Reduce Side Joins – Of the join patterns we will discuss, reduce-side joins are the easiest to implement. What makes reduce-side joins straight forward is the fact that Hadoop sends identical keys to the same reducer, so by default the data is organized for us. To perform the join, we simply need to cache a key and compare it to incoming keys. As long as the keys match, we can join the values from the corresponding keys. The trade off with reduce-side joins is performance, since all of the data is shuffled across the network. Within reduce-side joins there are two different scenarios we will consider: one-to-one and one-to-many. We’ll also explore options where we don’t need to keep track of the incoming keys; all values for a given key will be grouped together in the reducer.

Map-side joins – As the name implies, read the data streams into the mapper and uses logic within the mapper function to perform the join. The great advantage of a map-side join is that by performing all joining—and more critically data volume reduction—within the mapper, the amount of data transferred to the reduce stage is greatly minimized.

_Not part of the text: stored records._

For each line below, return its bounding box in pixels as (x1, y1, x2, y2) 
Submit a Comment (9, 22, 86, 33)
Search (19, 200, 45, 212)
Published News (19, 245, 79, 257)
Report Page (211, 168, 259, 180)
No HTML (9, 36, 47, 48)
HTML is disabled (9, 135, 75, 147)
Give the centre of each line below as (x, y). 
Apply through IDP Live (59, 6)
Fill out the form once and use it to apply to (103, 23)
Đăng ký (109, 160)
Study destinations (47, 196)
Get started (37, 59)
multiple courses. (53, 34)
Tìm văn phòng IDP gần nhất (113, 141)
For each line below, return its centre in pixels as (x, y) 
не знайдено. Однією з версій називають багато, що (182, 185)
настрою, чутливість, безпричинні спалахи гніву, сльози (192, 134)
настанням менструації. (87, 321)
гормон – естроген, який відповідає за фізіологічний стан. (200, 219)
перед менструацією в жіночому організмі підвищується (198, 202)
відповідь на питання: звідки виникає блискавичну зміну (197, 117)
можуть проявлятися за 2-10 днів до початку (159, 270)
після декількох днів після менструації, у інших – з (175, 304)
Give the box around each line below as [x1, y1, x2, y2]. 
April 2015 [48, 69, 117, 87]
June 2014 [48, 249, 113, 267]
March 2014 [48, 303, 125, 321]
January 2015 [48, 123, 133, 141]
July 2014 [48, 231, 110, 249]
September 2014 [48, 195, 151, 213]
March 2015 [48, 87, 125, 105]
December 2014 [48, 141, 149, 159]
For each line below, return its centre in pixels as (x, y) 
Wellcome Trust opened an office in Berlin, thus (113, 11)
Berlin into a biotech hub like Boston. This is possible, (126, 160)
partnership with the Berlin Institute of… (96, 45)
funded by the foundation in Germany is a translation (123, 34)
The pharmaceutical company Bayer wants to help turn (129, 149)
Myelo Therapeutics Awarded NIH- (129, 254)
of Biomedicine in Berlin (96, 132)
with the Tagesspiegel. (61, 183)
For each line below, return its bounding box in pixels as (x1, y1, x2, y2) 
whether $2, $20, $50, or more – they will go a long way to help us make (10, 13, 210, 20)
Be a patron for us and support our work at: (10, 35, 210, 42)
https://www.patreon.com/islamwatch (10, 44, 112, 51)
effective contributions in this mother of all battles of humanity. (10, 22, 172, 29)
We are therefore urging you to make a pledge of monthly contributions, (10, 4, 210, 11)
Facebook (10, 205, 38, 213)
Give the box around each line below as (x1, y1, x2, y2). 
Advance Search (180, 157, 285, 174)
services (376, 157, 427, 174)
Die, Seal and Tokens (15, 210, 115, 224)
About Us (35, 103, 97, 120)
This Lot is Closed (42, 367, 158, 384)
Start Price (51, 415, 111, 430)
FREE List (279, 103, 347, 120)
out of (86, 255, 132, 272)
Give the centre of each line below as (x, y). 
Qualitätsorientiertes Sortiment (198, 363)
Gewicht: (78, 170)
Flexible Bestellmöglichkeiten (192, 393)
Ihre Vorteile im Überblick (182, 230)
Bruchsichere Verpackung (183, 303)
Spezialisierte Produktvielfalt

The drawback of map-side joins is that you either need to find a way of ensuring one of the data sources is very small or you need to define the job input to follow very specific criteria. Often, the only way to do that is to preprocess the data with another MapReduce job whose sole purpose is to make the data ready for a map-side join. A map-side join is far more efficient than a reduce-side join since there is no need to shuffle the datasets over the network. But is it realistic to expect that the stringent conditions required for map-side joins. Relational joins happen within the broader context of a workflow, which may include multiple steps. Therefore, the datasets that are to be joined may be the output of previous processes (either MapReduce jobs or other code). If the workflow is known in advance and relatively static (both reasonable assumptions in a mature workflow), we can engineer the previous processes to generate output sorted and partitioned in a way that makes efficient map-side joins possible (in MapReduce, by using a custom partitioner and controlling the sort order of key-value pairs). For ad hoc data analysis, reduce-side joins are a more general, albeit less efficient, solution.

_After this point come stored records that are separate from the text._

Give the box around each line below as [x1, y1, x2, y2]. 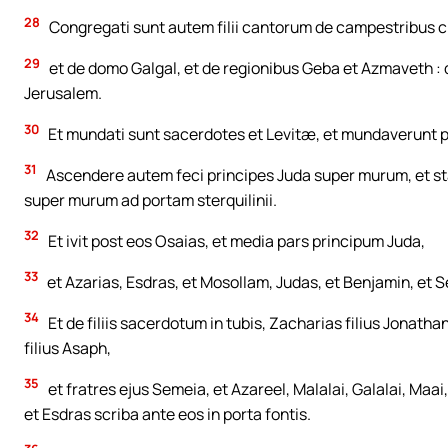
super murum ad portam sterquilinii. [24, 188, 277, 211]
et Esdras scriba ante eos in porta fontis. [24, 402, 311, 425]
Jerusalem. [24, 82, 102, 105]
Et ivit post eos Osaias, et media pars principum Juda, [45, 229, 425, 252]
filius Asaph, [24, 336, 111, 359]
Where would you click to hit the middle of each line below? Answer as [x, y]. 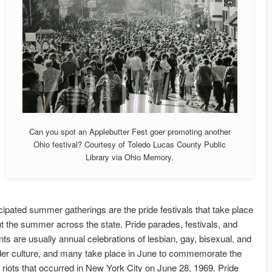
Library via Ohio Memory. [130, 157]
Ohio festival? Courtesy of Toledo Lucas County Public [130, 144]
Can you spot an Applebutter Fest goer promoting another [130, 131]
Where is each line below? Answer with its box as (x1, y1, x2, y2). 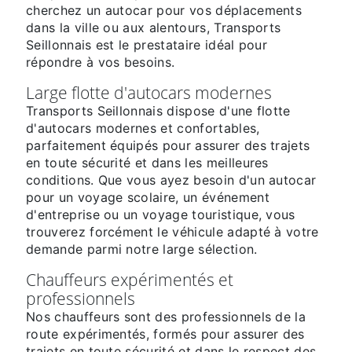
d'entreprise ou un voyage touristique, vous (26, 207, 295, 223)
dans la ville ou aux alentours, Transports (26, 20, 281, 36)
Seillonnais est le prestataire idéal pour (26, 37, 268, 53)
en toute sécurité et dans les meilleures (26, 155, 269, 171)
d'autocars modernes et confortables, (26, 120, 260, 137)
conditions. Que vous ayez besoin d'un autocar (26, 172, 317, 189)
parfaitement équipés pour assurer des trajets (26, 137, 310, 154)
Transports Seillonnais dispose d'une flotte (26, 103, 291, 119)
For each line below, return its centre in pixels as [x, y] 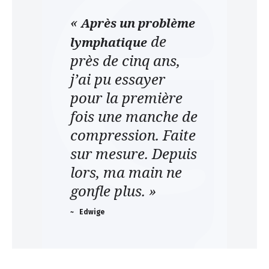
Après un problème [138, 23]
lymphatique [109, 42]
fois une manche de [134, 116]
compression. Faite [133, 135]
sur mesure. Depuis [134, 153]
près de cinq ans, [125, 60]
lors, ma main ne [126, 172]
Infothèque [60, 35]
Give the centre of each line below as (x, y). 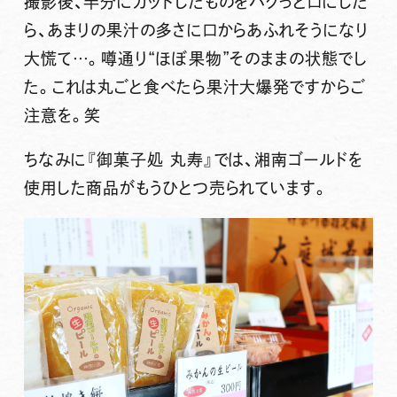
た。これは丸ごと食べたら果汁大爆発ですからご (195, 87)
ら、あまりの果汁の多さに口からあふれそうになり (196, 31)
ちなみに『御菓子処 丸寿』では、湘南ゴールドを (193, 160)
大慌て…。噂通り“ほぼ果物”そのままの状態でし (195, 59)
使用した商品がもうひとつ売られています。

One-To-One Joins – A one-to-one join is the case where a value from dataset ‘X’ shares a common key with a value from dataset ‘Y’. Since Hadoop guarantees that equal keys are sent to the same reducer, mapping over the two datasets will take care of the join for us. Since sorting only occurs for keys, the order of the values is unknown. We can easily fix the situation by using secondary sorting. Our implementation of secondary sorting will be to tag keys with either a “1” or a “2” to determine order of the values. We need to take a couple extra steps to implement our tagging strategy.